> **Records from a data collection**:
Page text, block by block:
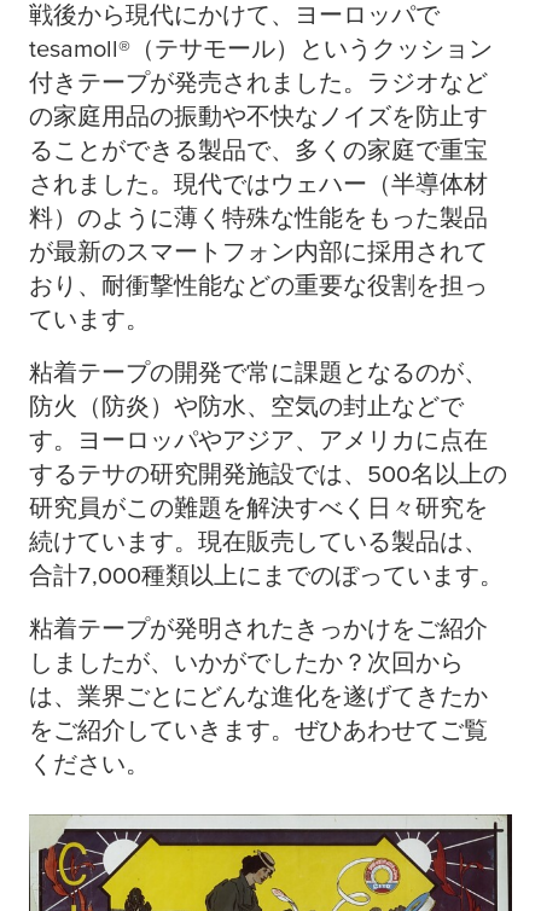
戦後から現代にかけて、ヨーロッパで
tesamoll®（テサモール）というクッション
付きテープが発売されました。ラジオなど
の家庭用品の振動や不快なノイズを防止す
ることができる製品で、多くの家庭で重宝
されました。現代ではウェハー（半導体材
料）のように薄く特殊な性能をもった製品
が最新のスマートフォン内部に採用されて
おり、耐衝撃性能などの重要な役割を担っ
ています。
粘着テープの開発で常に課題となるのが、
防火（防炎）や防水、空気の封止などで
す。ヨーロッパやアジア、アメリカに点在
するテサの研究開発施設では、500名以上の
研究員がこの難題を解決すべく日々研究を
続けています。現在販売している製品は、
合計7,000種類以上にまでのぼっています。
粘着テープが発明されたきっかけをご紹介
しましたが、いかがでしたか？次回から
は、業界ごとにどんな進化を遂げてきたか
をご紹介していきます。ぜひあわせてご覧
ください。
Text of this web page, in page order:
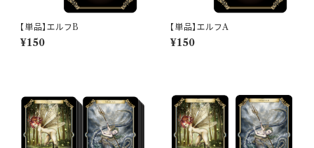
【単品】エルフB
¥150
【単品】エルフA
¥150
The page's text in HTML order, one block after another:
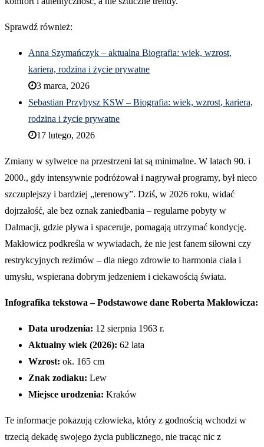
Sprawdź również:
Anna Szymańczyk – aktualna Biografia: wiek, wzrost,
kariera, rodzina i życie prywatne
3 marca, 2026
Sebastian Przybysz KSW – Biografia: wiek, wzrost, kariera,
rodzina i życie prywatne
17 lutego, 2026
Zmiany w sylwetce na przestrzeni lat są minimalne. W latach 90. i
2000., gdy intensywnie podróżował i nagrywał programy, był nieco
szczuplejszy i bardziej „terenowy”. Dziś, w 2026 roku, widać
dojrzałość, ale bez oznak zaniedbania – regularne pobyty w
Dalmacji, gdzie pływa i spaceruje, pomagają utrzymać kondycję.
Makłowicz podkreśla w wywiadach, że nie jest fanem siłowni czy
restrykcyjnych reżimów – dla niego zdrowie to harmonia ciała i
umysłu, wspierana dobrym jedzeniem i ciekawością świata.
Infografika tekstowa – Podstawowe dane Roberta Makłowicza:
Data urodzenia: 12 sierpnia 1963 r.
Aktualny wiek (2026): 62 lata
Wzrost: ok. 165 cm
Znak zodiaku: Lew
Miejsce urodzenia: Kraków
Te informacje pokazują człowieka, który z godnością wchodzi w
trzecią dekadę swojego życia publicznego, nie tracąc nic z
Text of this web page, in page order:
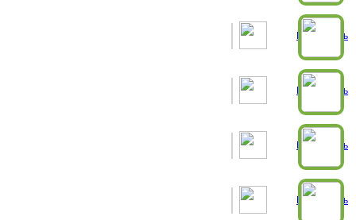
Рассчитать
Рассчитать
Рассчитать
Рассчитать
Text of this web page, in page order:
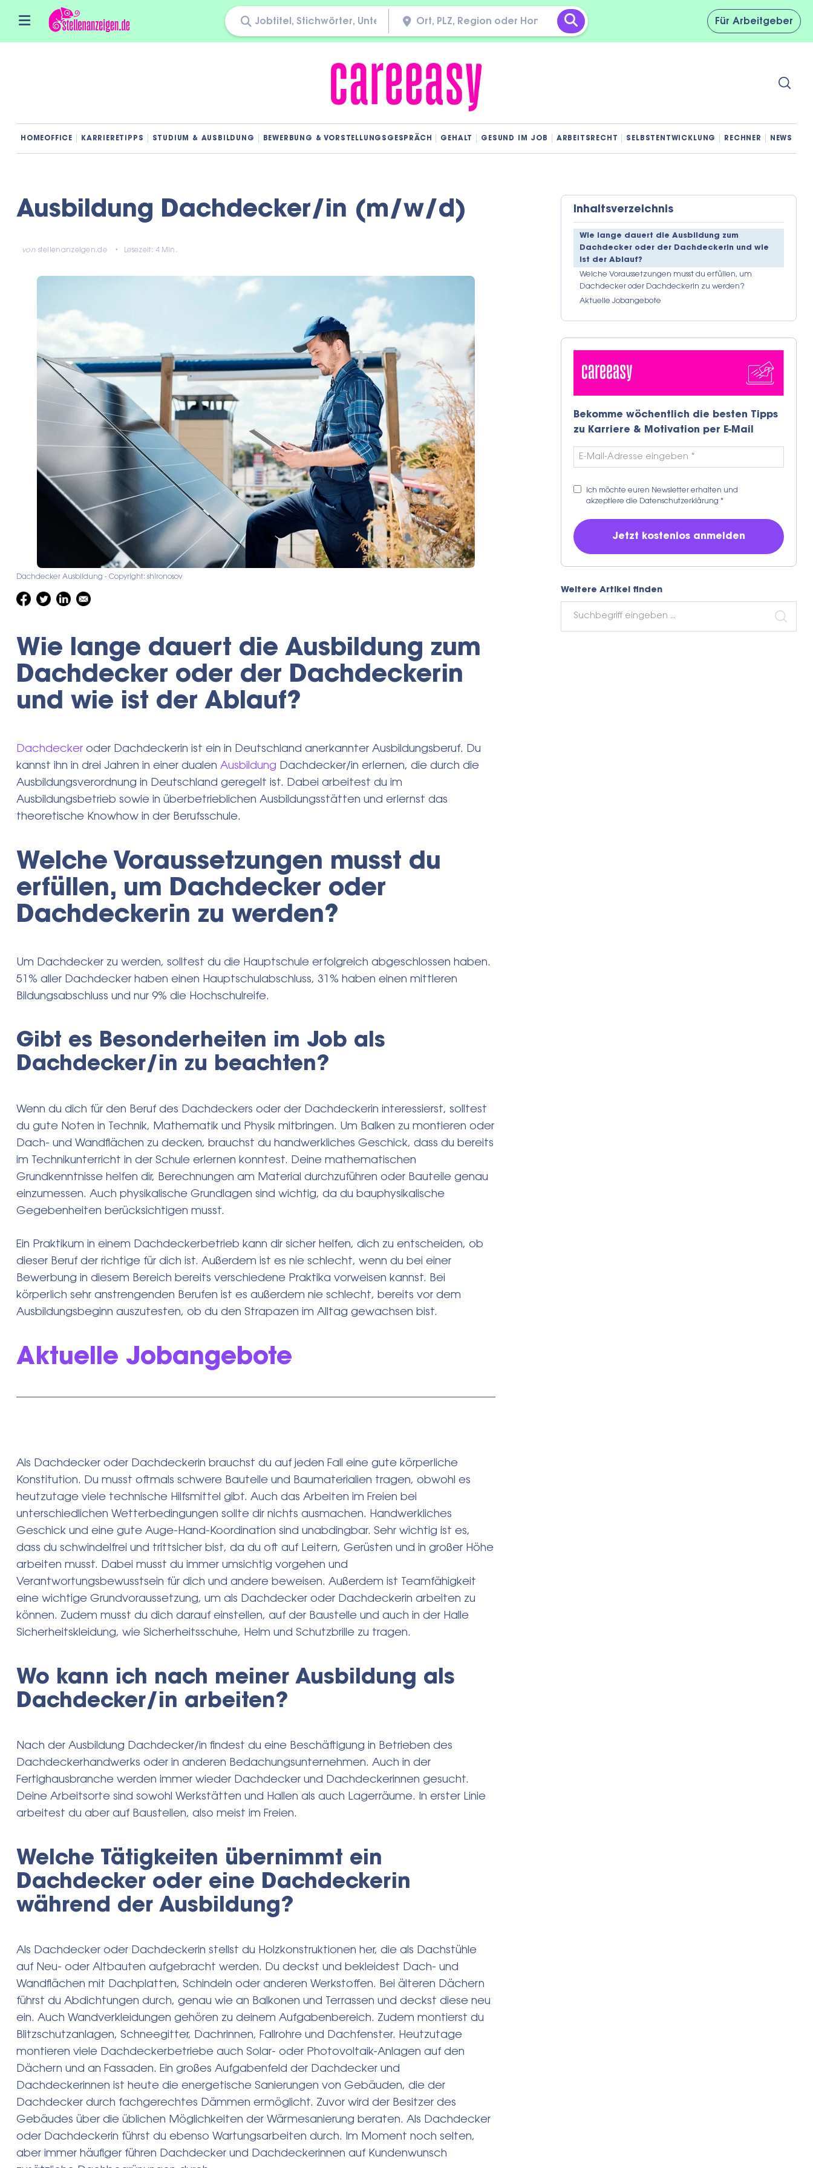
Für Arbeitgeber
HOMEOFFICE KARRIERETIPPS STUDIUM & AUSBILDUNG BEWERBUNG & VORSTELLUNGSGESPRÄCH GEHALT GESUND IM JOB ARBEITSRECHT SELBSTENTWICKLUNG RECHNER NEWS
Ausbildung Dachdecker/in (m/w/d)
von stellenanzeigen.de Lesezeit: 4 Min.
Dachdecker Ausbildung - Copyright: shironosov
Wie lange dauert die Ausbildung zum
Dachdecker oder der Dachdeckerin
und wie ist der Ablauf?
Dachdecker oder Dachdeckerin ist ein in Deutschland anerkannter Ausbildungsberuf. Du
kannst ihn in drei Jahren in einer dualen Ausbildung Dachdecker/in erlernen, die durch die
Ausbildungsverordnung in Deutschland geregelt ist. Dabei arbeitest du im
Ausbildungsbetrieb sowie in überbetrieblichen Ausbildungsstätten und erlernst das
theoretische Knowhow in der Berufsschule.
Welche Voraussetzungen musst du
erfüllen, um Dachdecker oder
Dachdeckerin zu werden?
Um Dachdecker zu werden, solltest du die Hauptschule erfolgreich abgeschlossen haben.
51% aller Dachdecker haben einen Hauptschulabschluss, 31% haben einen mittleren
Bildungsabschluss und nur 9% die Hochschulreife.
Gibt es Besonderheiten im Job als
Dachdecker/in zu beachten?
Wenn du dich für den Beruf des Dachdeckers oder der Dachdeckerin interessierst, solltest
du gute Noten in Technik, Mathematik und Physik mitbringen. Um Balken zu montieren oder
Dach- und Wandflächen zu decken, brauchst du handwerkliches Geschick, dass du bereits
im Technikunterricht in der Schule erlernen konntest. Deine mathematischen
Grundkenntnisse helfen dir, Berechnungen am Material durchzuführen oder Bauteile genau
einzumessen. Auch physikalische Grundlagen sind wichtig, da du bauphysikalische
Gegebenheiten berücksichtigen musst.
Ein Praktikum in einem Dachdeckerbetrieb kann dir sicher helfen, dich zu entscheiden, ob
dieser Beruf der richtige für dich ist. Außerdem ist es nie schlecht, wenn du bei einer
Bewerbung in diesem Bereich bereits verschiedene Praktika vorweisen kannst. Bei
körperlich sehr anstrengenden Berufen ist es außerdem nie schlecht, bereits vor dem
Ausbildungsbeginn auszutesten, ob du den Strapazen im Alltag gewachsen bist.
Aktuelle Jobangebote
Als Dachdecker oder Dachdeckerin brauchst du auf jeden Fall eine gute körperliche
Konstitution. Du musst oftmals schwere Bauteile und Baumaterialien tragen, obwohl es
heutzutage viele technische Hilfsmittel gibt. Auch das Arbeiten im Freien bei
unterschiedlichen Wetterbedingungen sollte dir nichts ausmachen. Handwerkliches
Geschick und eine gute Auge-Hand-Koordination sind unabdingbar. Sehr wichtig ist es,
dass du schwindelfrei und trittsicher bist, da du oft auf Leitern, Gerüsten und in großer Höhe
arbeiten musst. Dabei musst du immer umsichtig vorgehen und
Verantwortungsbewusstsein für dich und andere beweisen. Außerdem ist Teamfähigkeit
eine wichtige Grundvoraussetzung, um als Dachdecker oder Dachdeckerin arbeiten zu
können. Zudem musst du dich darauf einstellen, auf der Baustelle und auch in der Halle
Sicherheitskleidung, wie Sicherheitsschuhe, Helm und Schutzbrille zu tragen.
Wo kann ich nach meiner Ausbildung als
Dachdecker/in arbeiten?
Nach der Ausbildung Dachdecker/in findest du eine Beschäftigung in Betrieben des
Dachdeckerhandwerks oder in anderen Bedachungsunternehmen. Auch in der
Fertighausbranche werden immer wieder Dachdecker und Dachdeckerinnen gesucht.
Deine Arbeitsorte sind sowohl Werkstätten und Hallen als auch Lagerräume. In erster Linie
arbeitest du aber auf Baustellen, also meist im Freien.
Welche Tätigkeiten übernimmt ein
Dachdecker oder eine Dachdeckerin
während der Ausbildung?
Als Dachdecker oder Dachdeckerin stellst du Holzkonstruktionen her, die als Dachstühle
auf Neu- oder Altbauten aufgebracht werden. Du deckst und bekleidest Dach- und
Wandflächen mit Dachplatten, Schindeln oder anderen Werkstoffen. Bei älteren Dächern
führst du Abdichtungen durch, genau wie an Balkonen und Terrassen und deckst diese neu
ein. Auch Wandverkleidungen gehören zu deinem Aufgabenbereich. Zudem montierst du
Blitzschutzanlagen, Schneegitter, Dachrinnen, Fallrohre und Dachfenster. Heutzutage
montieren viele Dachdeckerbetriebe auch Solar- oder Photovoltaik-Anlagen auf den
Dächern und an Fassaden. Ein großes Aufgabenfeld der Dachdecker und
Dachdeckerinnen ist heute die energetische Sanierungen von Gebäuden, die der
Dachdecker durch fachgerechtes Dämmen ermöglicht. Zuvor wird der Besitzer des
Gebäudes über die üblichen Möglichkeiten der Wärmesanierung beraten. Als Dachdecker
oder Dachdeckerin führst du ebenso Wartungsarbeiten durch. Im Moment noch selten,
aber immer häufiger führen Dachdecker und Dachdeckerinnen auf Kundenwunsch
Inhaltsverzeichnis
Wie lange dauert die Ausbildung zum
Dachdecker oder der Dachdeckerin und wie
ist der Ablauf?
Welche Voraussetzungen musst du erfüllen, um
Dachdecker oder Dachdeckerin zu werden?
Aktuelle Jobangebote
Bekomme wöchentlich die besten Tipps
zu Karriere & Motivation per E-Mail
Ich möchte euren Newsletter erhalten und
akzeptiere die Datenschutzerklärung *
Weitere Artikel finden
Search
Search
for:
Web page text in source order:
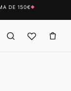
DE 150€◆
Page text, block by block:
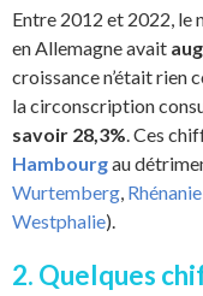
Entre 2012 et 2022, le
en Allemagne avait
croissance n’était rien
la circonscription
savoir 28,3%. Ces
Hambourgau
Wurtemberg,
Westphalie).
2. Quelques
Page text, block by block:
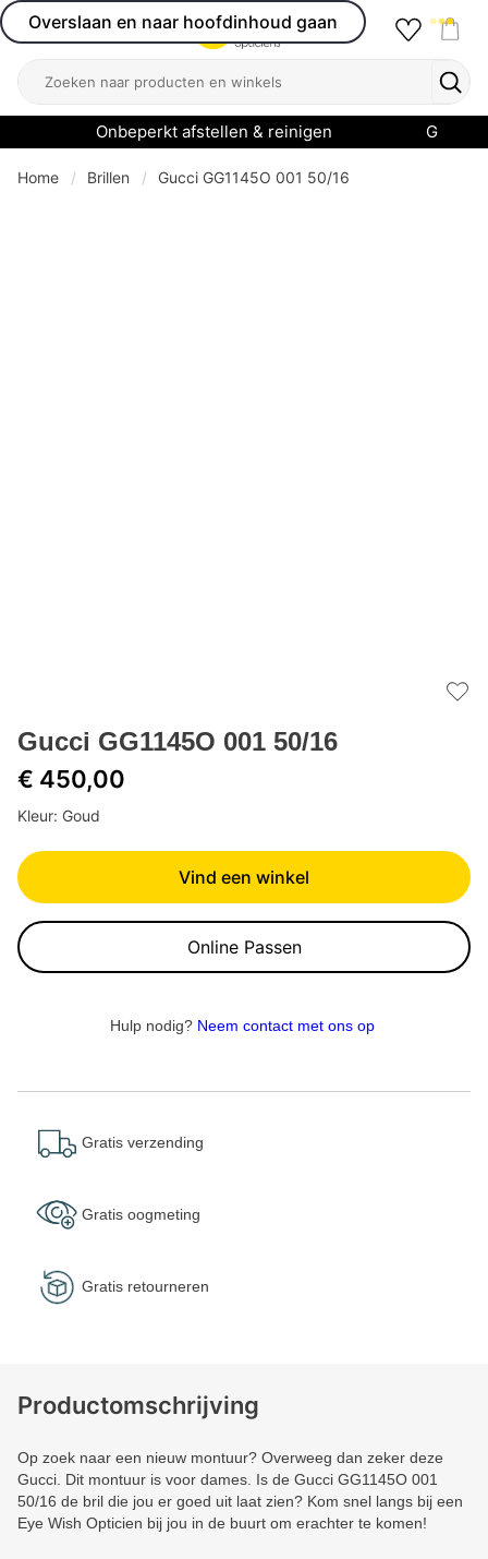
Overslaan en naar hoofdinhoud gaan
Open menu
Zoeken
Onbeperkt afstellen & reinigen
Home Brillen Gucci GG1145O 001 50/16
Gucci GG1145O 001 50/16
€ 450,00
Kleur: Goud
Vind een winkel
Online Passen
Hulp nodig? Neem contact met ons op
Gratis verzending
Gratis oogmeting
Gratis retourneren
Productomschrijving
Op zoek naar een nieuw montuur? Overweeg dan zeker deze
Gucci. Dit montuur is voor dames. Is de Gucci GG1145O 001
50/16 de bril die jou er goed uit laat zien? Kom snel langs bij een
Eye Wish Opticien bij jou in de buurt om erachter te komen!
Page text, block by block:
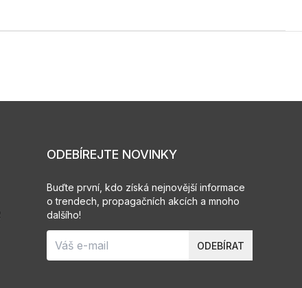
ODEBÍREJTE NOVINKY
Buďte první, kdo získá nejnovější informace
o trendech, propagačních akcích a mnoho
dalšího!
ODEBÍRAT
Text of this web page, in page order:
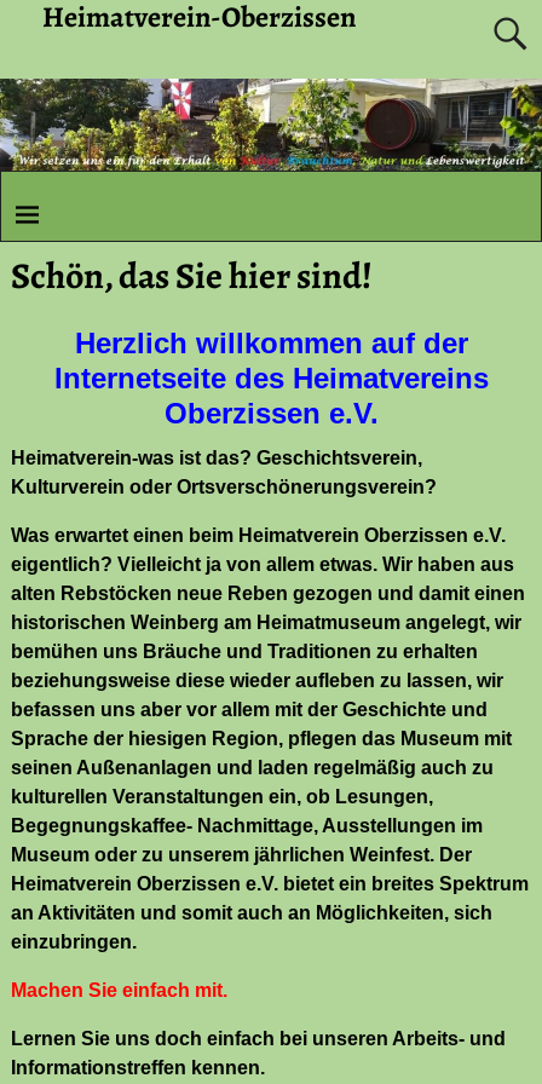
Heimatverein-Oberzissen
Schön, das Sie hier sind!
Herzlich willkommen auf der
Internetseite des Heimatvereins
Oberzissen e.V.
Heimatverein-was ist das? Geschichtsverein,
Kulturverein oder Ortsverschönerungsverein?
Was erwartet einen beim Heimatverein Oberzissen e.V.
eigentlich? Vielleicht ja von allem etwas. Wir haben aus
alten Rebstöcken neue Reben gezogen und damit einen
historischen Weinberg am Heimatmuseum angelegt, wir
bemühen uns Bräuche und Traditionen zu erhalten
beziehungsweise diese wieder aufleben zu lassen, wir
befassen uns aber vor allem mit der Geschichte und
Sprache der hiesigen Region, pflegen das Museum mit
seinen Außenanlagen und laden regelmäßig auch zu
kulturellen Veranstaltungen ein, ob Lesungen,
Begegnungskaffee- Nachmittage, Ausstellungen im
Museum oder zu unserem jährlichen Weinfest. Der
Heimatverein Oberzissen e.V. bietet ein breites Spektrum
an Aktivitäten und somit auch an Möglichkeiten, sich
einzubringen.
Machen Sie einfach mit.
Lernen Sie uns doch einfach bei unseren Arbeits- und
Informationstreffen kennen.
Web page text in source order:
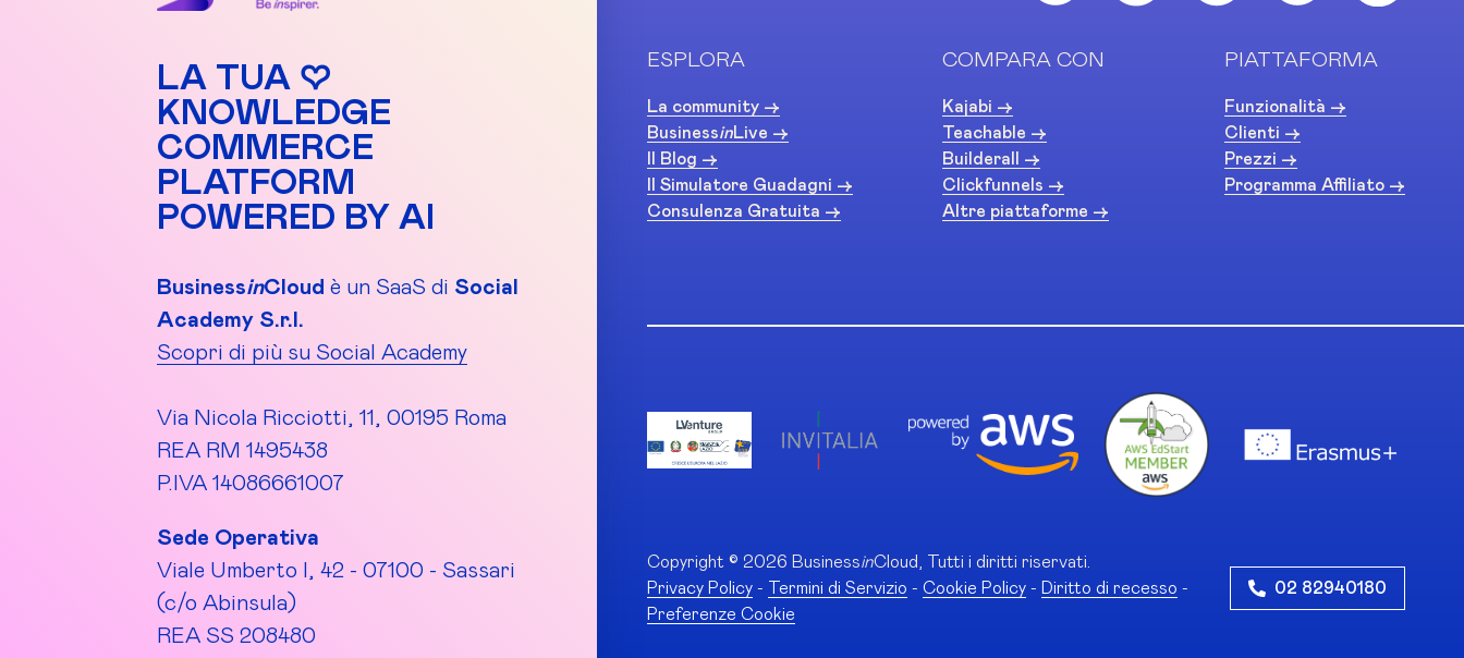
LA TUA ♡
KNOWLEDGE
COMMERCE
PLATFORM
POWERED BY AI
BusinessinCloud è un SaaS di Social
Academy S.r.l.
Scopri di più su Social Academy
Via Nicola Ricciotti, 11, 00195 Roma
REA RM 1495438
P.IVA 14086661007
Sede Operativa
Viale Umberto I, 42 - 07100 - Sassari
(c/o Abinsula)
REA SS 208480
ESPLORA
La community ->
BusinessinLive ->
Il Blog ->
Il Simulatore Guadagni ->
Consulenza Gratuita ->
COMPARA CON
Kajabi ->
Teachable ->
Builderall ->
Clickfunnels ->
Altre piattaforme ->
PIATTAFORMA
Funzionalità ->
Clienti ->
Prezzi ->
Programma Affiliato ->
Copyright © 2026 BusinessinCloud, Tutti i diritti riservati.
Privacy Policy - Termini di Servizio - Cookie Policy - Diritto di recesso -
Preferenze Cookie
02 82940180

> **WHAT IS NEEDED**:
Begin at the line in the entries above that has "la circonscription", stop after the line that has "Gratis oogmeting", and output exactly those lines without pictures.

> **EXPECTED OUTPUT**:
la circonscription
savoir 28,3%. Ces
Hambourgau
Wurtemberg,
Westphalie).
2. Quelques
Page text, block by block:
Overslaan en naar hoofdinhoud gaan
Open menu
Zoeken
Onbeperkt afstellen & reinigen
Home Brillen Gucci GG1145O 001 50/16
Gucci GG1145O 001 50/16
€ 450,00
Kleur: Goud
Vind een winkel
Online Passen
Hulp nodig? Neem contact met ons op
Gratis verzending
Gratis oogmeting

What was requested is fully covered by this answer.